Tariq, Zeeshan (King Fahd University of Petroleum & Minerals) | Elkatatny, Salaheldin (King Fahd University of Petroleum & Minerals) | Mahmoud, Mohammed (King Fahd University of Petroleum & Minerals) | Ali, Abdelwahab Z. (King Fahd University of Petroleum & Minerals) | Abdulraheem, Abdulazeez (King Fahd University of Petroleum & Minerals)
Abstract Unconfined compressive strength (UCS) is the key parameter to; estimate the insitu stresses of the rock, design optimal hydraulic fracture geometry and avoid drilling problems like wellbore instability. UCS can be estimated by rock mechanical tests on core plugs retrieved from the depth of interest but retrieving reservoir rock samples throughout the depth of the reservoir section and performing laboratory tests on them are extremely expensive as well as time consuming. In absence of core plugs, UCS can be estimated from empirical correlations. Most of the empirical correlations for UCS prediction reported in the literature are based on elastic parameters or on compressional wave velocity. These correlations were developed using linear or non-linear regression techniques. Artificial intelligence tools once optimized for training can successfully model UCS since these tools can capture highly complex and non-linear relationship between input parameters and the output parameter. The objective of this research study is to accurately predict UCS of rock using basic geophysical well logs namely; bulk density, compressional, and shear wave velocities, by applying different artificial intelligence techniques namely; Support Vector Machine (SVM), Adaptive neuro fuzzy inference system (ANFIS) and Artificial neural network (ANN). The data set used in this study, comprised of 200 laboratory measured UCS values on core plugs and their corresponding well logs. The data were collected from 10 wells which were located in a giant carbonate reservoir.

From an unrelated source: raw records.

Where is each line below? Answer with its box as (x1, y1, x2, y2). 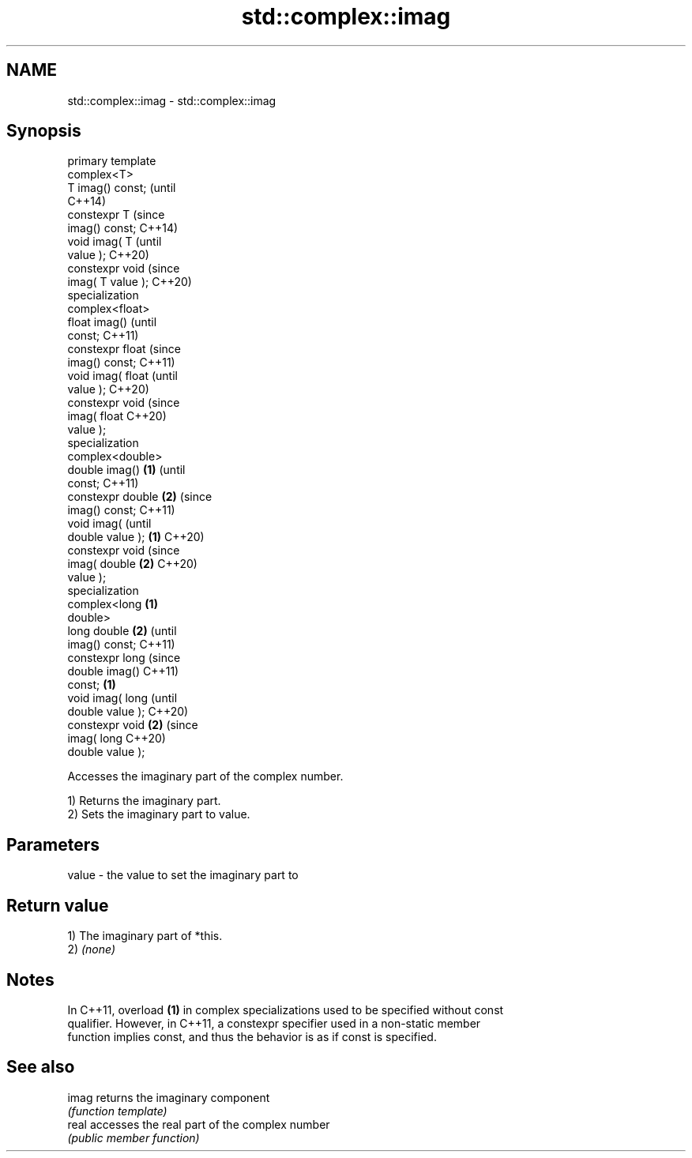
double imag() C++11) (67, 664, 179, 679)
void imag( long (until (67, 691, 178, 705)
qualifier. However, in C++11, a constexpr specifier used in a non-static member (67, 1016, 481, 1030)
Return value (6, 895, 109, 915)
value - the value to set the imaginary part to (67, 868, 299, 882)
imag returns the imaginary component (67, 1090, 270, 1104)
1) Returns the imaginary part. (67, 794, 221, 808)
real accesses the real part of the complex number (67, 1117, 330, 1131)

Based on minimum average absolute percentage error (AAPE) and highest coefficient of determination (R) between actual and predicted data, ANN model proposed as the best model to predict UCS. A rigorous empirical correlation was developed using the weights and biases of ANN model to predict without the need of any software incorporating AI. A comparison of proposed model with other correlations to predict UCS on new data set also suggested that the proposed model gives less AAPE. Therefore, the proposed model seems very promising and can serve as a handy tool to help geo-mechanical engineers to determine the UCS of the carbonate rock.